Extracted data entries
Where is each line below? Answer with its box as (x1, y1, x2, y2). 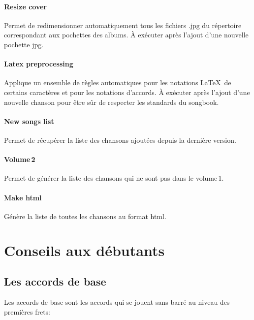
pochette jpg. (4, 39, 44, 49)
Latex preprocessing (4, 59, 73, 69)
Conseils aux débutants (4, 240, 165, 260)
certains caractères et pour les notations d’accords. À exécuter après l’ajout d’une (4, 87, 250, 97)
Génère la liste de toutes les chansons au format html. (4, 211, 166, 221)
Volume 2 (4, 154, 35, 164)
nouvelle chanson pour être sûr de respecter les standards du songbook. (4, 96, 219, 107)
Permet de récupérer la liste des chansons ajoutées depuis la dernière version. (4, 134, 236, 145)
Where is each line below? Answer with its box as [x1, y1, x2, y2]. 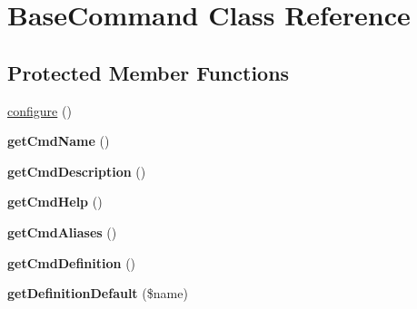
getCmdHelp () [7, 192, 103, 211]
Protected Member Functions [7, 58, 290, 86]
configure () [7, 101, 72, 120]
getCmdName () [7, 131, 110, 150]
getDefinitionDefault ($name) [7, 284, 188, 303]
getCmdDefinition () [7, 253, 136, 272]
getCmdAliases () [7, 222, 117, 241]
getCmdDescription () [7, 161, 146, 180]
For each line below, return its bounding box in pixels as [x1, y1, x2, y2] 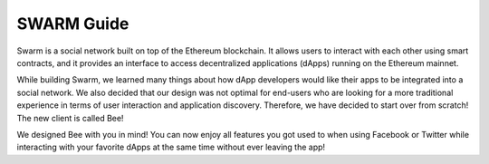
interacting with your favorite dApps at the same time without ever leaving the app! [16, 141, 326, 153]
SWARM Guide [16, 14, 129, 34]
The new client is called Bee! [16, 112, 124, 123]
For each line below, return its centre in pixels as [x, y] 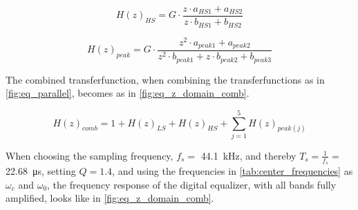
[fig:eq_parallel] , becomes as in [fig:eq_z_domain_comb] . [128, 93]
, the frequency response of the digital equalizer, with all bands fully [192, 184]
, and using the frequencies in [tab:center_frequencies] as [233, 171]
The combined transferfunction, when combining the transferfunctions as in [165, 79]
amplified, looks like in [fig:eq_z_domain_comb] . [110, 198]
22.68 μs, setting [41, 171]
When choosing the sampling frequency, [89, 155]
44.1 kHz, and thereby [248, 155]

#### PROBLEM DESCRIPTION
Every line containing the string "liste" in the entries should be counted; give the resulting number and nothing else.

#### TASK RESPONSE
2